Friday, June 8, 2007

Pilgrimage to Red Cloud

We started our day on Thursday at the Hastings Museum of Natural and Cultural History, a real gem of all aspects of Nebraska history. Of special interest to me was the Kool-Aid exhibit, showing its development in the area, to success, to sale to General Foods. I have fond memories of mountain hikes from Lake Kirkwood, as a youngster, when we always took along Kool-Aid for our lunch-time drinks, and used it to flavor stream and lake water. I am not sure we can drink from those same streams and lakes now.

We had lunch at the nearby O.K. Cafe, as recommended by museum personnel. It was clearly the most popular place in town, and a museum in its own right. Several model trains were running around the edges of the walls, up near the ceiling. The cafe was also full of old time dishes, kitchen implements, dolls, and you name it on display. I had chiles rellenos and Mother had a fried egg sandwich.

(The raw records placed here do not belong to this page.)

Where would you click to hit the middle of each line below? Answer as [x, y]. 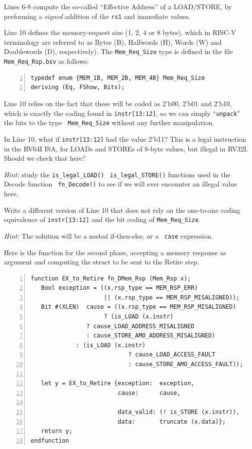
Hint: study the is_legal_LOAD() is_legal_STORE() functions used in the [117, 174]
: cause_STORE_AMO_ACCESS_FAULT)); [186, 365]
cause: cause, [149, 393]
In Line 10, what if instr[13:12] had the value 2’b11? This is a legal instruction [125, 139]
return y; [57, 431]
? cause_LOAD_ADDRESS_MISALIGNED [140, 326]
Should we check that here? [45, 158]
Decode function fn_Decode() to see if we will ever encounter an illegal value [121, 184]
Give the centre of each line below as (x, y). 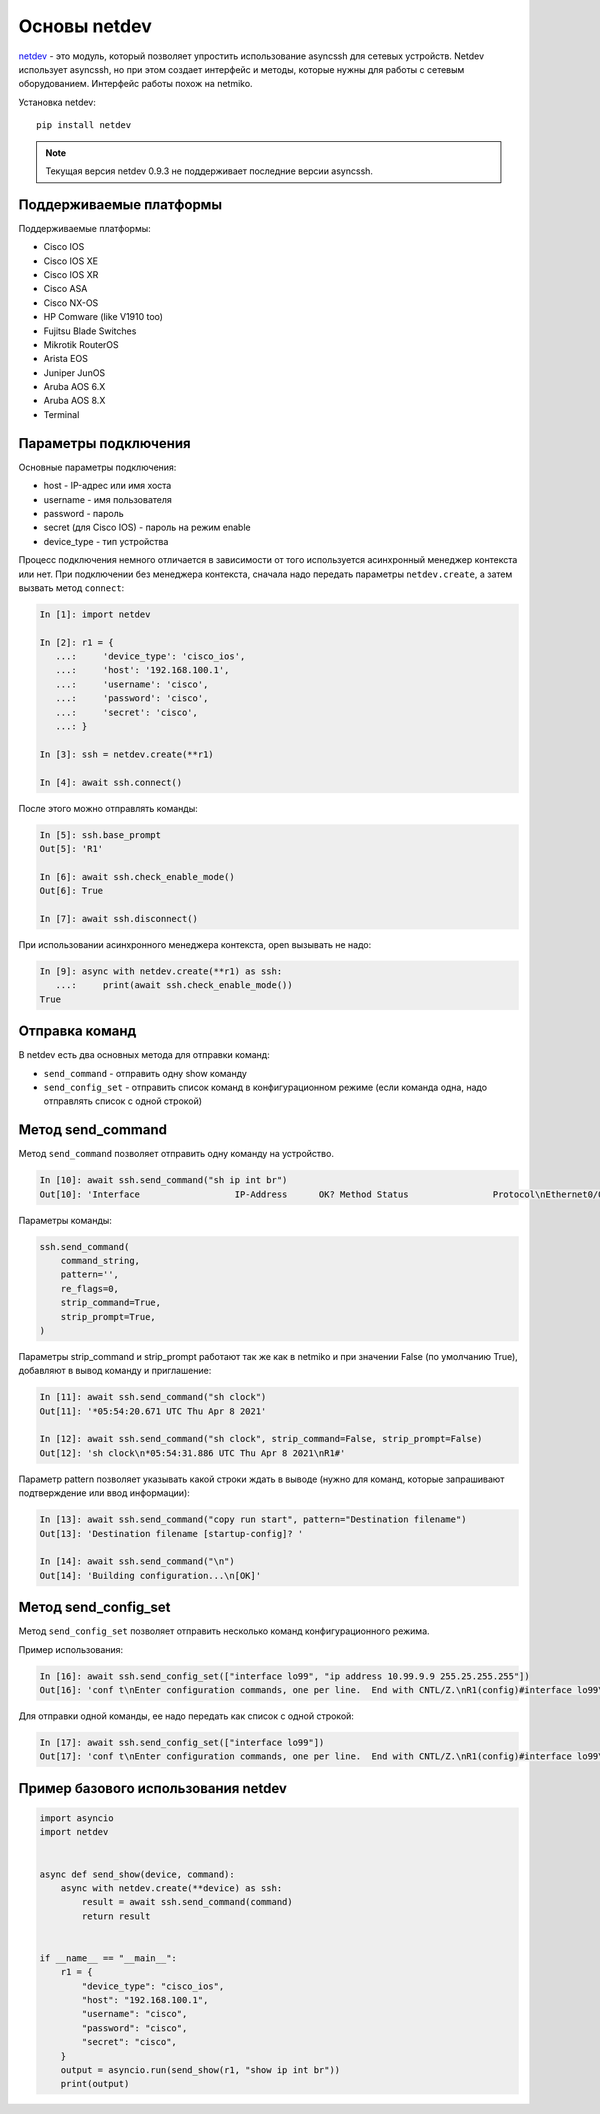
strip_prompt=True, (108, 1316)
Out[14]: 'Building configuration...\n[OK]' (150, 1575)
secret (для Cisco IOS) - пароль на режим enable (147, 527)
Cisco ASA (65, 289)
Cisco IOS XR (71, 274)
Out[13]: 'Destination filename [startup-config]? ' (171, 1533)
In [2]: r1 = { (76, 642)
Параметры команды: (65, 1220)
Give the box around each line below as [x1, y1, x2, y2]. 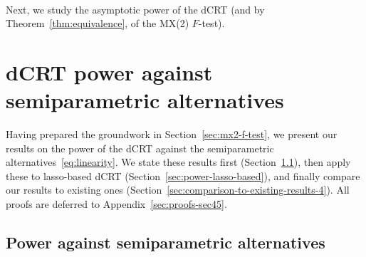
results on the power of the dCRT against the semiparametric [6, 140, 274, 155]
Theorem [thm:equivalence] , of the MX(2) [6, 16, 189, 31]
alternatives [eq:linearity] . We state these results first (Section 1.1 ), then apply [6, 154, 351, 169]
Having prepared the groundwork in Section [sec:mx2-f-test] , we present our [6, 127, 338, 142]
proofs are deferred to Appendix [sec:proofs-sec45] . [6, 196, 227, 211]
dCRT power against [6, 57, 213, 86]
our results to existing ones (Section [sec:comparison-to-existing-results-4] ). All [6, 182, 350, 197]
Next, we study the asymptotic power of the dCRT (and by [6, 1, 265, 16]
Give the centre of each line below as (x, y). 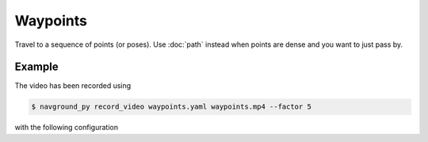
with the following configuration (67, 128)
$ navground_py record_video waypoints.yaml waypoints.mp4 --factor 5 (172, 107)
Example (36, 67)
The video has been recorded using (73, 86)
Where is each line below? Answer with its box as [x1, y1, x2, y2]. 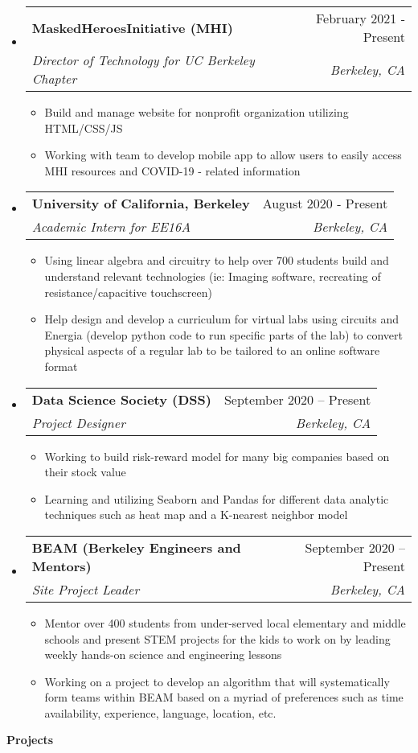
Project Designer [31, 413, 125, 432]
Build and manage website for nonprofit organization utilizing [44, 104, 349, 120]
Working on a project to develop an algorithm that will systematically [44, 673, 390, 689]
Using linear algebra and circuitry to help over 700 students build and [44, 252, 389, 269]
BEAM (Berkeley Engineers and [31, 537, 241, 557]
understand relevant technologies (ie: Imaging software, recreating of [44, 267, 381, 284]
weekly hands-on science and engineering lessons [44, 646, 282, 663]
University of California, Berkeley [31, 194, 250, 213]
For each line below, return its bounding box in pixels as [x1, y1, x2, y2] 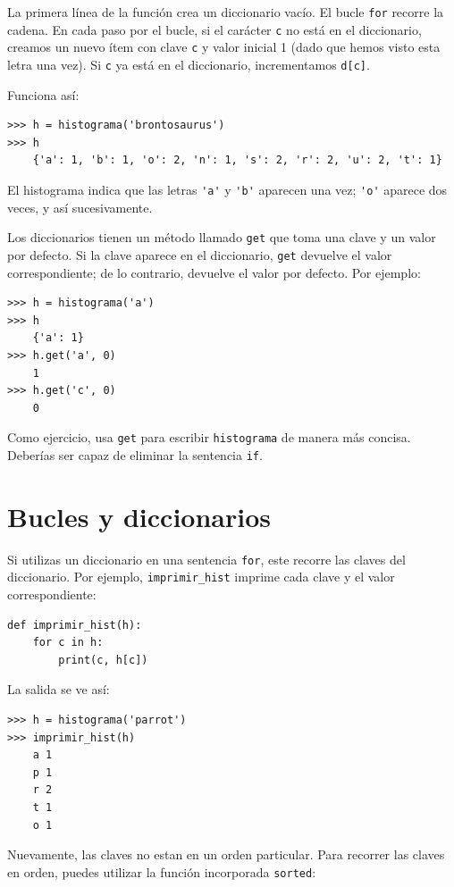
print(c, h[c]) [58, 653, 148, 666]
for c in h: [32, 636, 104, 649]
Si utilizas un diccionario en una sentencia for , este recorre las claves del [7, 549, 406, 568]
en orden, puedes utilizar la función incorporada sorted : [7, 862, 316, 881]
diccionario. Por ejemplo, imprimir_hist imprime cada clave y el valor [7, 567, 395, 586]
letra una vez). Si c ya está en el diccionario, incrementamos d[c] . [7, 54, 370, 73]
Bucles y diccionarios [7, 498, 271, 534]
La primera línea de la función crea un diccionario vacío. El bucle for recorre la [7, 3, 444, 21]

Off south to Red Cloud, where Willa Cather grew up, and which inspired many of the characters in her books. We took the "tour" of the Cather home at the time, the bank, which figures in one of her books, and the Opera House. Our guide was a good friend of Mildred Bennett, who wrote the biography I am reading, and who also roped our guide into working with the Willa Cather Historic Site starting way back in 1955 and has been at it ever since. I was glad to know I was reading the "good" biography. And we got lots of extra "inside" stories.

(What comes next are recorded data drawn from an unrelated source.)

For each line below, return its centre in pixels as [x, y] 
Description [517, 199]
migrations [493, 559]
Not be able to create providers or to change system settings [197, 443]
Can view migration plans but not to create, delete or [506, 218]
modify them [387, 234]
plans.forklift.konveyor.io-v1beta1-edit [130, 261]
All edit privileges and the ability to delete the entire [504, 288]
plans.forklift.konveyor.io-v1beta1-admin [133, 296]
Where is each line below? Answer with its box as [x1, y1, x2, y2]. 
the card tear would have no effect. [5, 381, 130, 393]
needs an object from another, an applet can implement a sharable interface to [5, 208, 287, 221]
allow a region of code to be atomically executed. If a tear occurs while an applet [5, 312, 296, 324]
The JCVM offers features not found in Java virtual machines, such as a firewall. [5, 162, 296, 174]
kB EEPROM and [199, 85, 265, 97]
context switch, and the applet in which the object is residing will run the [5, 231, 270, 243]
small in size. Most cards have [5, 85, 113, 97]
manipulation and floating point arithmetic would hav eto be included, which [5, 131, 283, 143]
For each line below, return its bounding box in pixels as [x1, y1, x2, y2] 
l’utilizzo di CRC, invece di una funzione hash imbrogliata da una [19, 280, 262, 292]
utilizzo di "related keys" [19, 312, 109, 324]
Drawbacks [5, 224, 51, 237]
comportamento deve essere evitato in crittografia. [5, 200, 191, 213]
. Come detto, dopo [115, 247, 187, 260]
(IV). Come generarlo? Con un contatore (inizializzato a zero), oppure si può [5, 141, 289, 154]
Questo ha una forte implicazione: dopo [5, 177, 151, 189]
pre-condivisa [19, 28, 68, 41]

For the most part, the day's weather was much better than on Wednesday, since we were far south of I-80. Only a little wind in Hastings in the morning. But later, as we headed back up north to I-80, the winds really picked up, and we went through a few of those dark patchy areas where you can't see. This was the remnants in Nebraska of the "severe weather" that hit the midwest with tornadoes in Wisconsin and tied up air traffic in Chicago.

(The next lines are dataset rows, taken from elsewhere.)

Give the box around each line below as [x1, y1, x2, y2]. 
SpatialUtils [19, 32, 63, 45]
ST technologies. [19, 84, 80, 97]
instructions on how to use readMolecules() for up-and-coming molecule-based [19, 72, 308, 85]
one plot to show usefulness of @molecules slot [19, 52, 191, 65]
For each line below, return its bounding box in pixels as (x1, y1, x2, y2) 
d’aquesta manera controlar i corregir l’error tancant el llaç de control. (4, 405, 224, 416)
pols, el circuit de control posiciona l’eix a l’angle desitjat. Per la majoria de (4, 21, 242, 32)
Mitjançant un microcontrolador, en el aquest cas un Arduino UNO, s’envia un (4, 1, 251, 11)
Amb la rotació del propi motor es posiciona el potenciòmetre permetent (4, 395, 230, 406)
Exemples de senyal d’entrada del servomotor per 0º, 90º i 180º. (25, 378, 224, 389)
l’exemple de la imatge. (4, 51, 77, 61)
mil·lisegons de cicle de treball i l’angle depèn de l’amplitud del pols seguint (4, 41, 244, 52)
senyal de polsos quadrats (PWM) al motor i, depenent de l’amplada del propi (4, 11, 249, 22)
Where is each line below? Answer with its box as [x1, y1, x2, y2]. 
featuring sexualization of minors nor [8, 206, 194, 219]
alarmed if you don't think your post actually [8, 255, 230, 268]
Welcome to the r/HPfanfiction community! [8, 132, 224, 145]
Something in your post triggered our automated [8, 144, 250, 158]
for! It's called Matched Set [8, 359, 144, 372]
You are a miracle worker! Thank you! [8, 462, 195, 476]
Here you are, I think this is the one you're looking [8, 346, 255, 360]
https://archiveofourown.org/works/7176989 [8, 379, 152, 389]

We managed to make our way to Kearney and squeaked into the Great Platte River Road Archway Monument before closing. This museum is really an archway all the way over I-80. As you walk through, you experience successive methods of making the journey along the Great Platte River Road, starting with the pioneer's wagon train. A buffalo stampede is quite realistic. At the end you have a window down to cars speeding by on I-80 right below. We spent the night in Kearney, with a good dinner at "Sydney's", which was the motel restaurant.